Data extracted from a collection >>
►
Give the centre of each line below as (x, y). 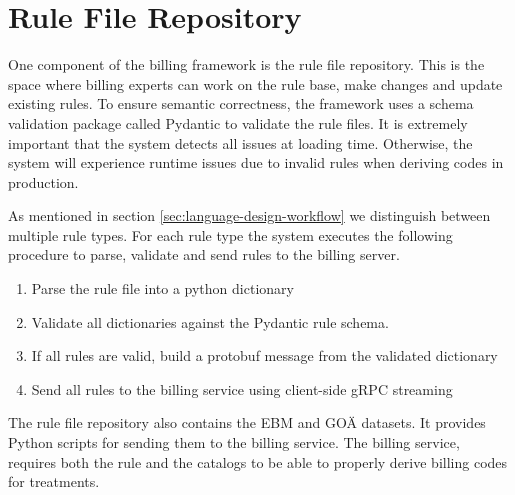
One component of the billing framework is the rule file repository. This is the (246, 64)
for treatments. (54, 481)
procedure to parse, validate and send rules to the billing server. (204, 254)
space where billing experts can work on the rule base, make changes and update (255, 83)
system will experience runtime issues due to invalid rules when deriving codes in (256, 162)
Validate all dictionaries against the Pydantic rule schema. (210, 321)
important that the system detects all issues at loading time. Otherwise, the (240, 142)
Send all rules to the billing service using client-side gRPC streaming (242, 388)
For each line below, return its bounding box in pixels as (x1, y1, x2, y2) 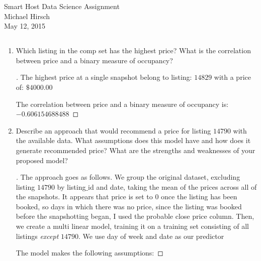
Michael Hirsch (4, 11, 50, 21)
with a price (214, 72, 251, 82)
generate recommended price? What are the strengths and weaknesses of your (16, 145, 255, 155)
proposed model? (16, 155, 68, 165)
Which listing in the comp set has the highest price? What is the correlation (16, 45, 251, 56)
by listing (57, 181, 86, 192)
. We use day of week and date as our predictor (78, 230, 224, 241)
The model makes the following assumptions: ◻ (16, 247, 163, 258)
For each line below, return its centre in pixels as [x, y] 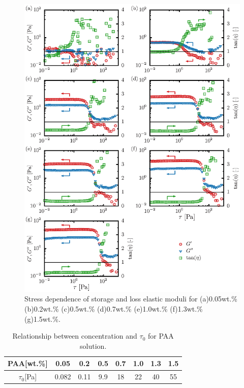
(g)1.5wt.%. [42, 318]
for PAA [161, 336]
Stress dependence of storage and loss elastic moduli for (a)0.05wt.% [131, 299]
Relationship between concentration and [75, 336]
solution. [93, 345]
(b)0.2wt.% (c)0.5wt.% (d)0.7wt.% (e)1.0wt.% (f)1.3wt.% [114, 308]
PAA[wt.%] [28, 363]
◄
►
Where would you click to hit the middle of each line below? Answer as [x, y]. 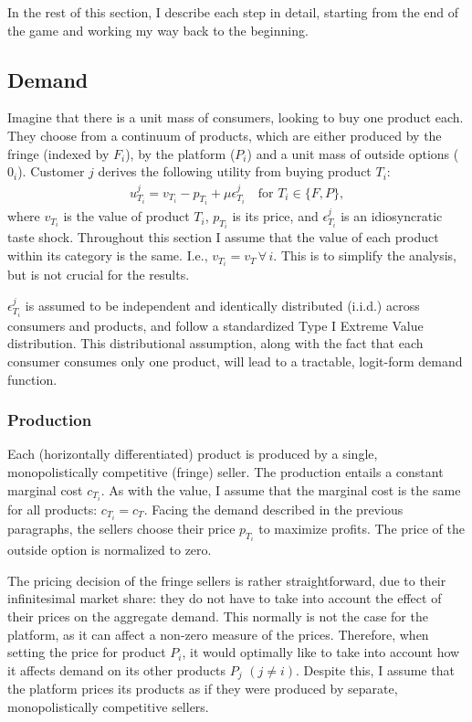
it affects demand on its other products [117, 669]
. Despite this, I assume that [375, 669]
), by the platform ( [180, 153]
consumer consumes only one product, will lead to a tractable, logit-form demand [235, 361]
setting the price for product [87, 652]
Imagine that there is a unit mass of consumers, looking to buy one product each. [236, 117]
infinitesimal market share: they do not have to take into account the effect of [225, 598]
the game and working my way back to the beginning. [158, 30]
◄
Problem statement >>
Give back the exact lines above, running from the one that has "Give the centre" through the one that has "For each line below, return its bounding", with nothing added and no pictures.

Response >>
Give the centre of each line below as (x, y). 
One component of the billing framework is the rule file repository. This is the (246, 64)
for treatments. (54, 481)
procedure to parse, validate and send rules to the billing server. (204, 254)
space where billing experts can work on the rule base, make changes and update (255, 83)
system will experience runtime issues due to invalid rules when deriving codes in (256, 162)
Validate all dictionaries against the Pydantic rule schema. (210, 321)
important that the system detects all issues at loading time. Otherwise, the (240, 142)
Send all rules to the billing service using client-side gRPC streaming (242, 388)
For each line below, return its bounding box in pixels as (x1, y1, x2, y2) 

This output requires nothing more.